Dalam kehidupan sehari-hari, kita sering dihadapkan pada berbagai situasi yang bisa memicu emosi. Dari kritik tajam yang dianggap menyerang atau kondisi yang tidak sesuai harapan, dan parahnya di saat seperti ini kita dituntut membuat suatu keputusan.
Filosofi air mendidih menawarkan perspektif yang menarik dan bermanfaat dalam menghadapi situasi ini. Seperti air yang mendidih, ketika emosi memuncak, kita tidak dapat melihat dengan jelas apa yang ada di dalam air itu karena terhalang oleh gejolak dan uap. Berbeda dengan air dalam keadaan tenang, kita bisa melihat isi air itu dengan jelas, seperti itu juga pikiran kita.

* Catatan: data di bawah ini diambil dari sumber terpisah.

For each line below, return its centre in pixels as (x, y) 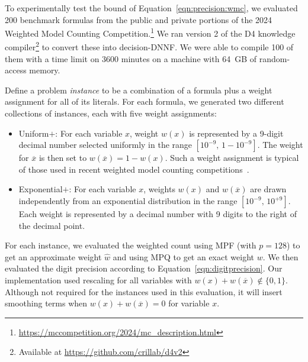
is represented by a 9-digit (236, 133)
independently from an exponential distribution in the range (128, 201)
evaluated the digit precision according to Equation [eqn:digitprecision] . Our (144, 268)
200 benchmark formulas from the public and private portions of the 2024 (139, 19)
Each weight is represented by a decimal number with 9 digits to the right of (158, 214)
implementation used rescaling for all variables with (98, 280)
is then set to (63, 158)
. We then (280, 256)
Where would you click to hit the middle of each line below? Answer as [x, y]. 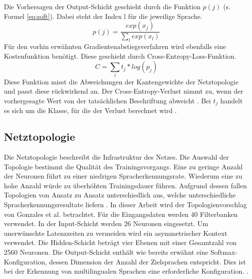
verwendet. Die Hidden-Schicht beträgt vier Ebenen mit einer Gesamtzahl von [120, 242]
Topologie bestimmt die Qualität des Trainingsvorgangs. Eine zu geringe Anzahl [123, 166]
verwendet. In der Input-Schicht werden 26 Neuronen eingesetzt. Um [106, 223]
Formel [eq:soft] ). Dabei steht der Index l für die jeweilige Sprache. [103, 16]
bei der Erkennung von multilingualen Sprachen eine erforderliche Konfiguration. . [126, 271]
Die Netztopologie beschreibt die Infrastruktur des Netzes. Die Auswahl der [117, 156]
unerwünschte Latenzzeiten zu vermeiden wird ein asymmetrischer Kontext [116, 233]
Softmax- [224, 252]
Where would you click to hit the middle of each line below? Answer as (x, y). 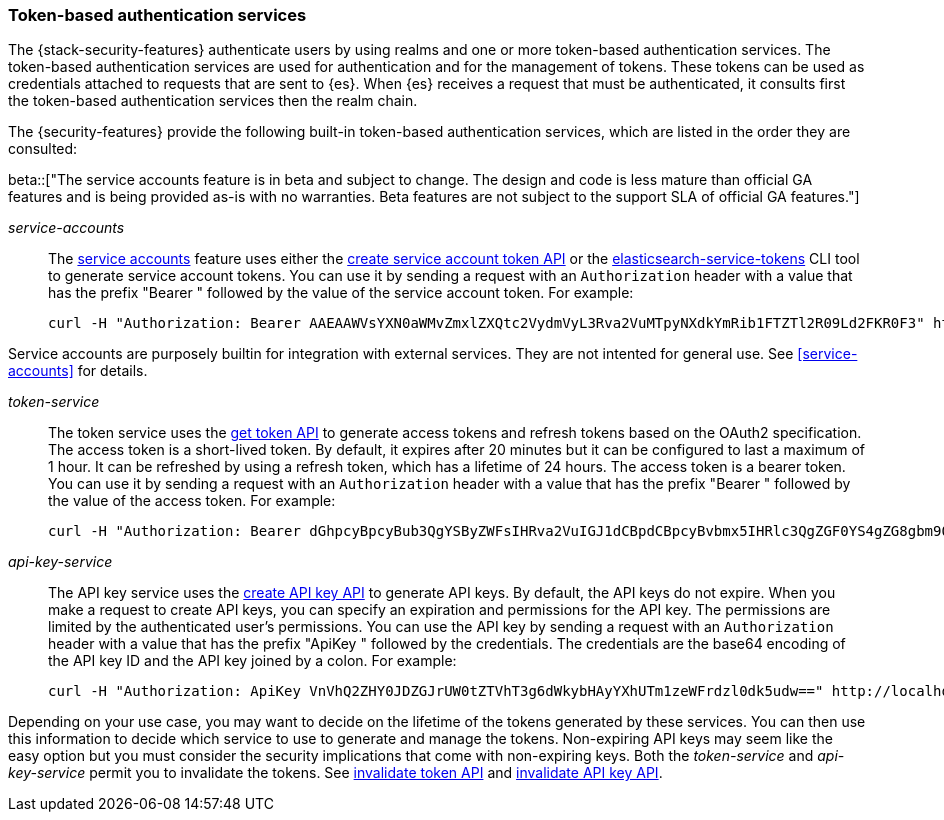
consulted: (43, 149)
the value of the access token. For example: (192, 501)
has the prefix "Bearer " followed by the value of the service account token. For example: (341, 293)
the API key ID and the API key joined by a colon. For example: (252, 661)
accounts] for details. (78, 371)
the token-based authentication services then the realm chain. (213, 101)
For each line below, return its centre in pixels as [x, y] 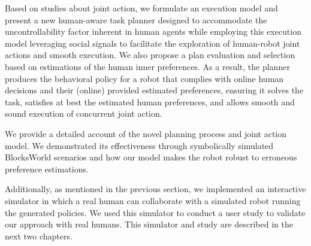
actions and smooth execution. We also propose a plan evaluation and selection [150, 55]
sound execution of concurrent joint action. [84, 113]
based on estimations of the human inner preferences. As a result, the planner [147, 66]
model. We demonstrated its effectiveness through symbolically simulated [139, 145]
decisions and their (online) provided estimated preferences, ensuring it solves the [154, 90]
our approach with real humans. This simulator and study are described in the [149, 224]
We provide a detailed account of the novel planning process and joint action [146, 133]
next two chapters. [39, 236]
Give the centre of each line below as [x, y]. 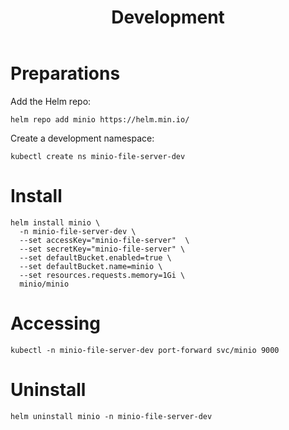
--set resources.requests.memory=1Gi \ [102, 275]
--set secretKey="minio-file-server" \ [102, 249]
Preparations [65, 73]
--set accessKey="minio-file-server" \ [104, 240]
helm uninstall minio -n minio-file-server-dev [111, 416]
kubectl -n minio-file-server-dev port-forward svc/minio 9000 [145, 350]
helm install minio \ [55, 222]
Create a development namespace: [82, 138]
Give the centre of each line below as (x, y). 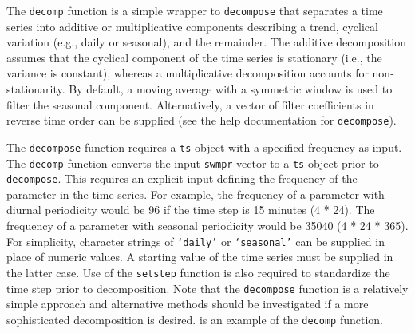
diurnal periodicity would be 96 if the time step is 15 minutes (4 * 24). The (191, 210)
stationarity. (36, 89)
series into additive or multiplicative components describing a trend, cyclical (192, 26)
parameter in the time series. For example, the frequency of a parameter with (196, 194)
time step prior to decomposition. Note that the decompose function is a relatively (207, 288)
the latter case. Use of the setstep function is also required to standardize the (198, 272)
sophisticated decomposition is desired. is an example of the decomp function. (195, 319)
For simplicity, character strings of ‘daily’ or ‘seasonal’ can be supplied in (196, 241)
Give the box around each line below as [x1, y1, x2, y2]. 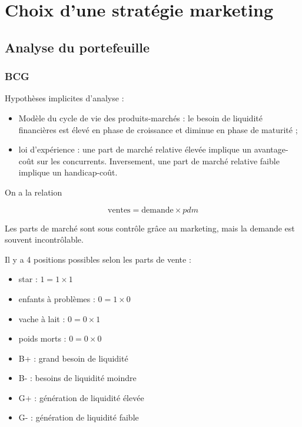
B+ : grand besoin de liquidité [18, 352, 128, 364]
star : [18, 273, 38, 285]
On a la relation [5, 186, 62, 198]
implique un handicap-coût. [18, 166, 118, 178]
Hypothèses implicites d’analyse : [5, 92, 124, 104]
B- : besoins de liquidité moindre [18, 372, 137, 384]
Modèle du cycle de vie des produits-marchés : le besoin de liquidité [18, 111, 263, 124]
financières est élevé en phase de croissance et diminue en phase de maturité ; [18, 123, 298, 135]
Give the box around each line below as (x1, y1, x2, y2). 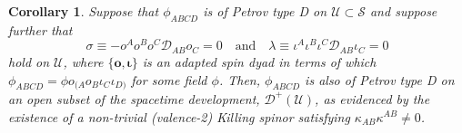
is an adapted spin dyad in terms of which (142, 52, 377, 71)
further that (8, 20, 73, 39)
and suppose (369, 2, 437, 20)
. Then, (218, 70, 261, 89)
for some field (131, 70, 207, 89)
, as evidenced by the (315, 89, 430, 108)
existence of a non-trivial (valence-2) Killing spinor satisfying (8, 107, 350, 126)
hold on (8, 52, 50, 71)
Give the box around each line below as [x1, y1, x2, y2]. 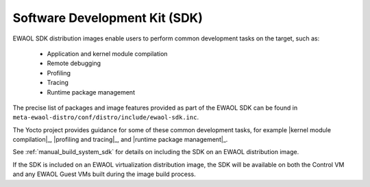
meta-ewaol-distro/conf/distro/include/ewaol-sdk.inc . [12, 113, 199, 121]
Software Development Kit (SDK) [12, 10, 203, 25]
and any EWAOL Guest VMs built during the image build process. [12, 170, 197, 178]
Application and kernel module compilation [47, 49, 168, 58]
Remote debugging [47, 59, 101, 68]
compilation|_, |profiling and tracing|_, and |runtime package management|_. [12, 136, 228, 144]

Air Mendidih: Simbol Emosi yang Meluap
Bayangkan sebuah panci berisi air yang dipanaskan di atas kompor. Saat suhu meningkat, air mulai mendidih dan menghasilkan uap. Dalam kondisi ini, sulit untuk melihat ke dalam panci karena pandangan kita terhalang oleh gejolak dan uap yang dihasilkan.
Hal yang sama terjadi pada pikiran kita ketika emosi meluap. Kemarahan dan frustrasi bertindak seperti air mendidih, mengaburkan pandangan kita terhadap situasi yang sebenarnya.
Banyak dari kita, termasuk para pemimpin, merespon kritik yang dianggap menyerang atau ketika menghadapi situasi yang tidak berkenan dengan cara yang reaktif. Ketika kita merasa diserang, reaksi alami kita adalah membela diri atau bahkan menyerang balik.
Ketika kita mendapati hal yang tidak berkenan di hati, kita pun akan langsung naik pitam. Ini adalah respon naluriah yang sering kali didorong oleh emosi. Namun, keputusan yang diambil dalam kondisi seperti ini sering kali tidak produktif dan terlihat tidak bijaksana.
Keputusan dalam Kondisi Emosi
Ketika kita membuat keputusan dalam keadaan marah atau emosi, kita cenderung mengambil keputusan yang tidak produktif. Ini dikarenakan pikiran kita tidak jernih dan pikiran kita hanya terfokus pada perasaan negatif yang mendominasi. Keputusan yang diambil dalam kondisi ini sering kali didasari oleh dorongan sesaat, bukan oleh pertimbangan yang matang.
Misalnya, seorang manajer yang marah karena kritik dari atasannya mungkin membuat keputusan untuk memarahi bawahannya tanpa mendengar penjelasan mereka. Ini tidak hanya merusak hubungan kerja, tetapi juga dapat menghambat produktivitas dan menciptakan lingkungan kerja yang tidak sehat.
Dalam kasus lain, seorang pemimpin yang merasa terancam oleh kritik mungkin merespon dengan mengambil keputusan yang defensif, yang justru memperburuk situasi. Keputusan reaktif ini sering kali didorong oleh keinginan untuk segera mengatasi perasaan tidak nyaman yang muncul. Namun, tindakan yang tergesa-gesa biasanya berakhir dengan penyesalan.